Vous allez vous prendre une claque, peu importe si elle vous fera mal, si elle vous plaira, qu'elle soit minuscule ou gigantesque, la gifle que représente Comment c'est loin vous touchera forcément la joue.
De retour aux côtés de son ami et acolyte Gringe, Orelsan rend ici un premier long métrage qui signe définitivement une amitié sincère et une histoire d'amour musicale entre deux mecs, qui ne se sont jamais séparés. Inspiré donc de sa propre vie et celle de son ami, le jeune trentenaire raconte les péripéties tragi-comiques de ces deux protagonistes se noyant dans un ennui grandiose et menant une vie des plus ordinaires. Désireux de percer dans le rap, ils n'ont cependant rien foutu depuis des mois et pas un seul morceau n'a vu le jour. Leur label décide de les lâcher par manque d'investissement, ils leur laissent cependant vingt quatre heures pour rendre un morceau digne de ce nom, sinon les liens sont rompus. Ce film se veut comme une démonstration amicale, qui nage entre conflits d'égo, désaccords, manque d'ambition et difficultés à se comprendre. Tout ça porté par une joie pugnace qui déborde toujours dans leurs sourires timides. Leur existence est sans fond, endormante, presque assommante. Rien ne se passe, ou ce qui arrive n'est qu'ordinaire.

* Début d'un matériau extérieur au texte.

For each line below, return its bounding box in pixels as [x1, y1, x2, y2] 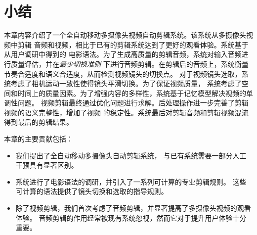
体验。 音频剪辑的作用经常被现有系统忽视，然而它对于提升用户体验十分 [15, 212, 247, 223]
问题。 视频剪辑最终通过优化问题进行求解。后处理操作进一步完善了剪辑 [17, 97, 249, 108]
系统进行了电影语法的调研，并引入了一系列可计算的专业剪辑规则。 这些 [15, 176, 247, 187]
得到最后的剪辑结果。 [4, 117, 73, 127]
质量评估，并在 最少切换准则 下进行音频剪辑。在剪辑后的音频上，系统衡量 [10, 58, 249, 69]
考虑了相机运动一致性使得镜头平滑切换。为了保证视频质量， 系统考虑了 [10, 78, 242, 89]
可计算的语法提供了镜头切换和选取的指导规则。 [15, 186, 168, 196]
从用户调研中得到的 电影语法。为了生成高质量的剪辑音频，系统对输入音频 [4, 49, 242, 59]
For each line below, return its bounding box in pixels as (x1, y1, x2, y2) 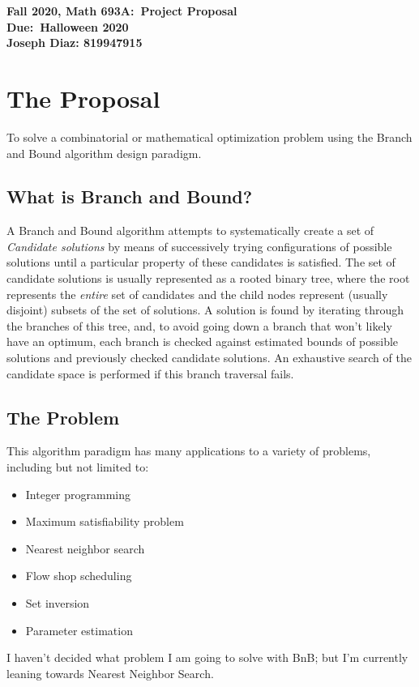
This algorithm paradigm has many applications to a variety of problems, (6, 442, 371, 459)
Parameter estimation (25, 621, 133, 638)
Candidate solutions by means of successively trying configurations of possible (6, 237, 392, 254)
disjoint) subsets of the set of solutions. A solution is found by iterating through (6, 301, 404, 318)
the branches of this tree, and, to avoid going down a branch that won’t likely (6, 317, 392, 334)
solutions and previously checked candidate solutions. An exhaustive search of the (6, 349, 412, 366)
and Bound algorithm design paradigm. (6, 144, 202, 161)
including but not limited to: (6, 459, 149, 476)
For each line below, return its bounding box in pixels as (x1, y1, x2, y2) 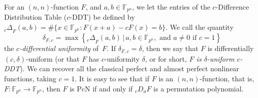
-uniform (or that (25, 53, 80, 64)
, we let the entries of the (132, 2, 210, 12)
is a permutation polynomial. (153, 83, 244, 93)
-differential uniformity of (19, 43, 99, 54)
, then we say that (142, 43, 199, 54)
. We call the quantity (166, 22, 234, 32)
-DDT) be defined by (70, 12, 135, 22)
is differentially (207, 43, 254, 54)

Avec une nonchalance du jeu d'acteur qui d'ailleurs est tellement affinée et bien interprétée qu'on pourrait croire a la supercherie et penser qu'ils ne se savent pas filmer. C'est une histoire de jeunesse, Gringe trompe sa copine et se noie dans des histoires glauques avec des prostitués ou des inconnues, et Orelsan lui est noyé dans l'alcool dès 8h du matin après avoir fini sa nuit en tant que veilleur d'hôtel. Rien n'est lumineux dans leur histoire sauf ce qui les unie. Décidés à la dernière minute à rendre ce morceau, ils vont affronter plusieurs difficultés et obstacles avant d'espérer y arriver. Cette traversée du désert d'un extrême à l'autre donne le résultat d'une affection sincère et d'un espoir qui ne sera jamais vain.

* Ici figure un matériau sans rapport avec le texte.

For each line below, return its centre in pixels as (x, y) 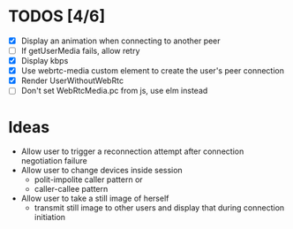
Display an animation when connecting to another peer (121, 41)
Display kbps (45, 61)
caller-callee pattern (71, 189)
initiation (50, 218)
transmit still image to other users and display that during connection (159, 208)
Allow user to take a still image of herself (95, 198)
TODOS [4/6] (57, 16)
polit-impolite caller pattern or (88, 179)
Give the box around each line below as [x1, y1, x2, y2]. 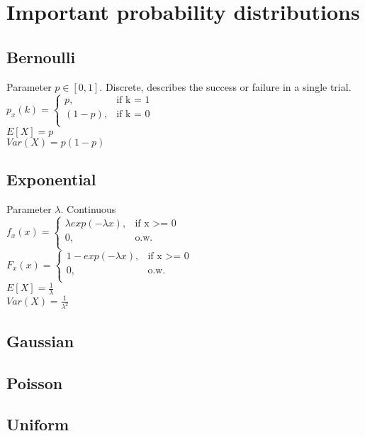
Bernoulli [6, 45, 76, 67]
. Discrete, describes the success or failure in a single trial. [99, 79, 352, 94]
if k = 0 [116, 109, 150, 120]
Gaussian [6, 329, 74, 351]
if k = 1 [116, 95, 150, 106]
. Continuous [60, 201, 116, 216]
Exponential [6, 168, 96, 190]
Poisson [6, 371, 63, 393]

C'est une belle histoire, mais c'est surtout celle de n'importe qui. A travers les personnages de ce conte moderne se retrouve qui veut bien s'y mettre, qui veut bien se laisser porter par la vie plutôt que de tenter de l'a faire basculer. Nous sommes tous ces deux mecs perdus et affranchis de tout espoir. Mais nous sommes, comme eux, tous capables de faire quelque chose. Ce n'est même pas une morale, c'est un esprit de camaraderie qui dépasse toutes les autres règles du jeu.
Si tu essaies de jouer, tu seras forcément gagnant, c'est ça, le message qui en ressort.

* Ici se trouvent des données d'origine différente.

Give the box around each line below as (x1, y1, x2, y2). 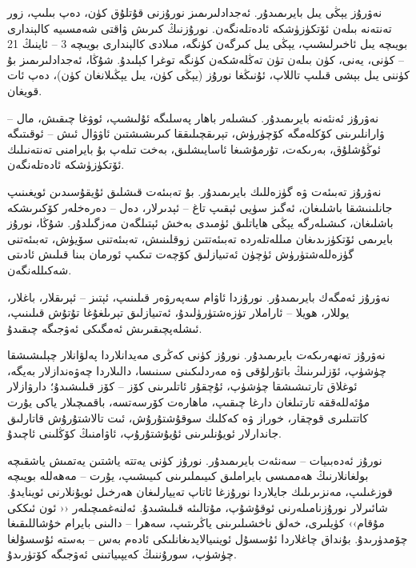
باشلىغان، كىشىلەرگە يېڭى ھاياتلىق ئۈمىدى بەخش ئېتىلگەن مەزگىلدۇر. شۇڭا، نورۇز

La sincérité de ce film passe par des surprises scénaristiques de taille, par l'émotion d'une grand mère qui participe à l'histoire sans le savoir, par les cris d'un ami qui est d'une folie rocambolesque, par des punchlines piquantes et d'une drôlerie exquise.
Avec une bande originale à son image, écrite avec sa plume et celle de son copilote, avec leurs voix qui forment une connivence sincère, les textes poétiques et cinglants des titres du film mais également de l'album sont chacun, forme de talent brut.
Comment c'est loin est d'un lyrisme authentique, soutenu par une photographie des plus réalistes et signée Offenstein (réalisateur d'En Solitaire, et directeur de la photographie de dizaines de longs-métrages dont Les Petits Mouchoirs, Ne le dis à personne...), et surtout donne l'envie qu'Orelsan n'arrête jamais de faire ce qu'il fait : Oser.